Wednesday, September 13, 2017

Why is “big data” now more useful for healthcare?

Se-Hee Jung, BSN
PhD student, College of Nursing, University of Utah  

§  What is big data?
§  Technology advances for big data
§  How big data is being used in health care
§  Benefits of big data and the future of health care

§  Challenges of big data


Figure 1. Data has revolutionized our world (Schadt, 2012).

1. Introduction
           
Big data is a hot topic in healthcare. Searches for the keyword “big data” began increasing in 2011 (Google Trends). The term “big data” could mean different things to different people. Big data can be used to cover three fundamental characteristics: the size of information, the many kinds of complex information, and the speed at which data are produced (Brown et al., 2016). In detail, the key aspects of big data are volume, variety, velocity, variability, and veracity (5Vs). The definition of big data was developed by data scientists who are creating complex algorithms to deal with big data. Nursing researchers focus on analyzing big data in order to help evidence-based nursing practice. As Wong et al. (2016) suggested, “sample equals to population” is suitable for the definition of big data in nursing.

The adoption of electronic health records (EHR), decreased DNA sequencing cost, and sophisticated database development enabled big data analysis for healthcare. Potential impacts, an example, challenges, and future directions of using a big data approach to healthcare will be discussed in this post.


2. Improvement in technology has led to better EHRs

Prior to the EHR, a patient’s medical records consisted of handwritten notes, typed reports, and test results stored in a paper file system. Beginning in 1991, the Institute of Medicine (IOM) sponsored studies that led to the concepts we have today for electronic health records. The combination of several important studies set in motion economic and political forces that drove the transformation of our EHR systems.

1) Health Safety
In 1997, based on the results of two studies (in New York using 1984 data and in Colorado and Utah using 1992 data) of large samples (over 33.6 million) of hospital admissions, the IOM reported that 44,000 – 98,000 people die in hospitals each year as a result of medical errors. Forty-four percent of the errors were found to be preventable.

2) Health Costs
The IOM also reported in 1999, based on a study by the Center for Information Technology Leadership (CITL), that $44 billion could be saved annually by installing EHR system.

3) Changing Society
The Internet, one of the strongest forces for social change in the past two decades, has affected healthcare. Literally, millions of health-related information is readily available on the web. The increased use of smart phones and other mobile devices to track and store heart rate, respiration rate, blood pressure, and blood glucose levels provide self-generated patient health data.

Reference: Gartee, R. (2016); Kohn, L. T. (2009) 
Table 1.  Non-federal acute care hospital electronic health record adoption. (Office of the National Coordinator for Health Information Technology, 2015)

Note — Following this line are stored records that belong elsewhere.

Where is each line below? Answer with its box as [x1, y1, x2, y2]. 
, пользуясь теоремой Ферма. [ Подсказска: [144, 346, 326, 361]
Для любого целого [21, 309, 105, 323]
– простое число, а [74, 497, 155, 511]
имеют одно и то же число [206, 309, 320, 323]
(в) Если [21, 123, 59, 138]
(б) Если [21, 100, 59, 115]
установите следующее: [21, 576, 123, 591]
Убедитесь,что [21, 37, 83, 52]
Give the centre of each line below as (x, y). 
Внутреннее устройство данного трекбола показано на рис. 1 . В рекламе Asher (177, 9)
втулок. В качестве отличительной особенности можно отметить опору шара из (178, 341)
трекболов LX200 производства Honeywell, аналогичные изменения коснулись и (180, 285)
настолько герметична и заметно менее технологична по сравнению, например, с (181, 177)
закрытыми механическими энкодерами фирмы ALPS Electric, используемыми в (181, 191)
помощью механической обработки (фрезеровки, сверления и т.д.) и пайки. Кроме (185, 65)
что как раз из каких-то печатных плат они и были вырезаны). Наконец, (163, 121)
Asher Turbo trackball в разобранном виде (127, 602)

Since the passage of the American Recovery and Reinvestment Act of 2009 (ARRA), EHR adoption has increased rapidly and a strong emphasis was placed on standards and certification, so researchers could share greater volume of healthcare data. Under ARRA, approximately $27 billion will be spent on EHR incentives over the next several years. In 2015, over 80% of all non-federal acute care hospitals had adopted a Basic EHR with clinician notes. Almost all non-federal acute care hospitals have possession of an EHR certified by the U.S. Department of Health and Human Services (HHS)

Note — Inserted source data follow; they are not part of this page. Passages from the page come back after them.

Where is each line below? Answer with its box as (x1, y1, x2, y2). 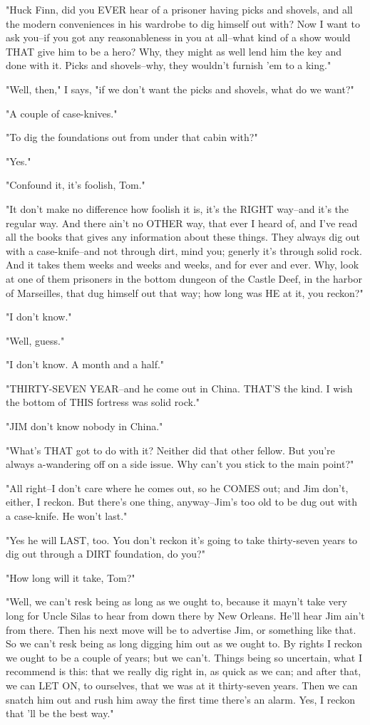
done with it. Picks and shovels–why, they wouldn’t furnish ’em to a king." (6, 58, 332, 73)
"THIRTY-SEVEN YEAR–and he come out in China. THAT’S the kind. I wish (6, 380, 353, 395)
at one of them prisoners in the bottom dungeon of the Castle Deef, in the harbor (6, 271, 362, 286)
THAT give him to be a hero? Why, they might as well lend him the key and (6, 43, 342, 58)
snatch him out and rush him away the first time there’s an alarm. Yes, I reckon (6, 692, 356, 706)
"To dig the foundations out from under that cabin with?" (6, 130, 258, 145)
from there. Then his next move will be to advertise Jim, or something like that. (6, 622, 356, 637)
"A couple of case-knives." (6, 105, 118, 120)
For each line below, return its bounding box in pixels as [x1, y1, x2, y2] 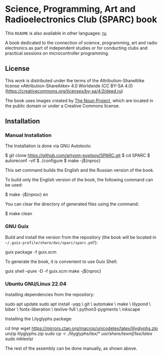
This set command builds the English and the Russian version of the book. [5, 167, 154, 173]
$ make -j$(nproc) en [5, 192, 48, 197]
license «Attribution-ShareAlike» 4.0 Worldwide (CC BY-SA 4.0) [5, 83, 133, 89]
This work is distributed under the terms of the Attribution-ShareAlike [5, 77, 144, 83]
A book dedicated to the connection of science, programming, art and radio [5, 39, 158, 45]
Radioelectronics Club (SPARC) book [5, 14, 158, 25]
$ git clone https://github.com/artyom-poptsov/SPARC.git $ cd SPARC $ [5, 153, 150, 159]
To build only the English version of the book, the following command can [5, 177, 153, 183]
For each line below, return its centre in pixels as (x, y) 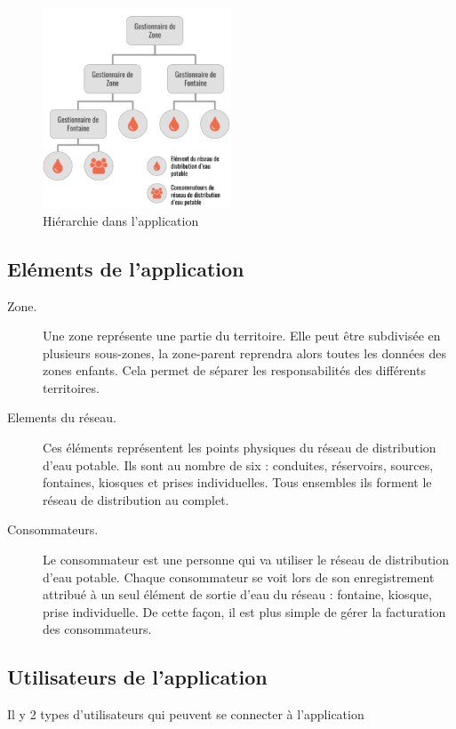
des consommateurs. (97, 629)
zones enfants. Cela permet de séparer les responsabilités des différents (234, 370)
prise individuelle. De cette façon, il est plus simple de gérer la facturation (244, 611)
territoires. (71, 387)
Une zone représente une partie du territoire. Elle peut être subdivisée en (242, 336)
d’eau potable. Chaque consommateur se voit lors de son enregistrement (239, 577)
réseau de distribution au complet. (136, 499)
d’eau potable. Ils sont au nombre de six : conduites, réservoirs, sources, (238, 465)
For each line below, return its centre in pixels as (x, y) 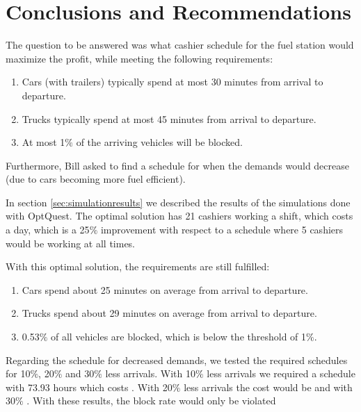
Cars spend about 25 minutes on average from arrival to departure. (165, 289)
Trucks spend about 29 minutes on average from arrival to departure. (169, 313)
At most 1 (43, 142)
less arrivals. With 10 (150, 373)
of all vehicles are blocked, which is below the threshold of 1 (179, 337)
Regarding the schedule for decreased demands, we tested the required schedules (177, 360)
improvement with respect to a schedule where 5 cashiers (222, 230)
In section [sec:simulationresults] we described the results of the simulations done (178, 202)
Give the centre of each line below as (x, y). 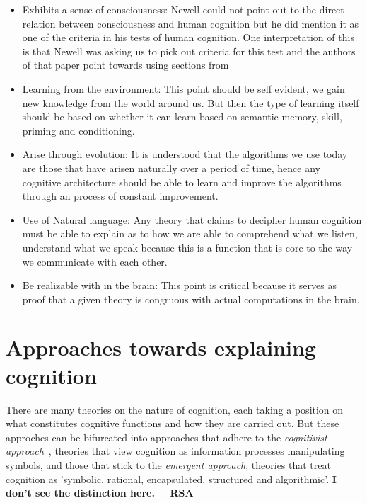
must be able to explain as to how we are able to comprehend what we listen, (190, 233)
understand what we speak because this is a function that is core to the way (187, 247)
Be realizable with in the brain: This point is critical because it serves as (179, 285)
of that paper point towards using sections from (126, 65)
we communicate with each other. (95, 261)
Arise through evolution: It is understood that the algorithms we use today (185, 154)
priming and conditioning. (78, 130)
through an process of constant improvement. (120, 196)
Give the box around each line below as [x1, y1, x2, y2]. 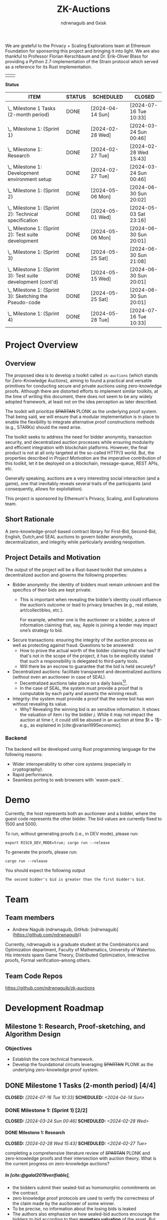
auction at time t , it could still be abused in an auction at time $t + [19, 717, 154, 723]
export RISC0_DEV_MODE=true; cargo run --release [5, 840, 110, 845]
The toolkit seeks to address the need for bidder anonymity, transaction [5, 434, 152, 440]
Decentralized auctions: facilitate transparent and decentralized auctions [12, 668, 162, 675]
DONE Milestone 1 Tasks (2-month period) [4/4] [5, 1081, 156, 1090]
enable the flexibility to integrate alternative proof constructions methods [5, 419, 155, 425]
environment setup [7, 176, 52, 183]
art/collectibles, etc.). [19, 607, 64, 613]
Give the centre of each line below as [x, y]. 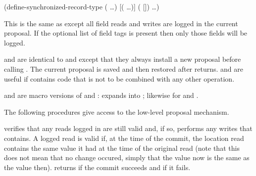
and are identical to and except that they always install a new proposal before [123, 59]
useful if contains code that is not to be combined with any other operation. [119, 78]
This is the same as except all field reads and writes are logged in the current [121, 23]
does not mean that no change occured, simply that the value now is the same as [127, 157]
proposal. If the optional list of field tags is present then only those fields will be [126, 33]
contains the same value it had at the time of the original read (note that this [122, 148]
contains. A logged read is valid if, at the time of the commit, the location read [124, 138]
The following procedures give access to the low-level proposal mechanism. [117, 111]
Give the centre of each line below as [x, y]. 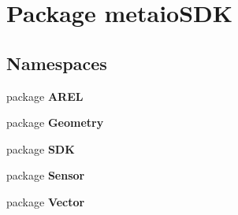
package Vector [46, 201]
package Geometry [55, 122]
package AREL [45, 96]
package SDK [41, 148]
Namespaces [57, 63]
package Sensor [46, 175]
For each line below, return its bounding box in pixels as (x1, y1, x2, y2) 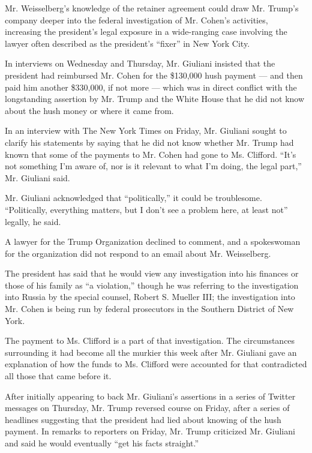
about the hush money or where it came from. (5, 104, 174, 116)
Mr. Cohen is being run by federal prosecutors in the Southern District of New (5, 302, 294, 315)
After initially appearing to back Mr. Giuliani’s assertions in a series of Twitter (5, 389, 296, 402)
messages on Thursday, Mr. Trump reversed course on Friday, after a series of (5, 401, 290, 414)
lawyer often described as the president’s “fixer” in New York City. (5, 37, 250, 49)
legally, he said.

Patients related data consist of demographics, insurance status, residential zip code, medical conditions, smoking history, personal identifiers (e.g. National Death Index), etc. Also, hospital generated data contain reason for visit, diagnosis, immunizations, laboratory and other diagnostic tests, procedures, treatments, medications, etc (DeFrances, 2016).

3. Decreased DNA sequencing cost has allowed for more big data genetic analyses.

Decreasing DNA sequencing costs (from about a hundred million in 2001 to a thousand dollars in 2015) enabled the formation of both large National Cancer Institute (NCI) consortia and individual laboratories that focus more on specific cancer research questions. As the amount of DNA sequenced data increases, the need for new paradigms for data storage and analysis becomes significantly more important.

Figure 2. The cost of sequencing a human genome (National Human Genome Research Institute, 2016)

4. Why do we need more sophisticated databases?


We need a unified data system (database) that promotes sharing of genomic and clinical data between researchers. The NCI’s Genomic Data Commons (GDC) provides cancer research data for research communities with a unified and standardized data repository like the left (or above) image. This repository enables data sharing across cancer genomic research studies.

The GDC currently contains data from 2 large-scale programs spanning 38 different cancer types and 14,551 cancer cases, with more data being continually integrated. Certain high level genomic data is open access, meaning no authentication or authorization is necessary for access. Other data is controlled access, requiring primary investigators (PI) to obtain approval to download the data. The GDC also provides several tools for visualizing and analyzing genomics data within the web page.


5. Potential impact of a big data approach to healthcare
Impact of using clinical big data
- Greater volume of data: Obtaining all inpatient, ambulatory, and outpatient visits including self-pay, charity, and prisoners. Also, rare conditions and new procedures should be included.
- More clinical depth and richness: Collecting clinical information without need for medical record abstract*.
*Definition of medical record abstract: “the process in which a human manual data entry effort where organizationally-defined, clinically relevant data elements that are not being electronically converted”.
- More secure and timely data is available and less burden can be on the data provider.
- Big data research makes linkage between hospital setting and other databases (national death index, Medicare and Medicaid claims, etc.) possible.
- Cost-effectiveness: Funding is always tight for research, so using secondary data is a cost-effective way of generating information and answering questions to research questions.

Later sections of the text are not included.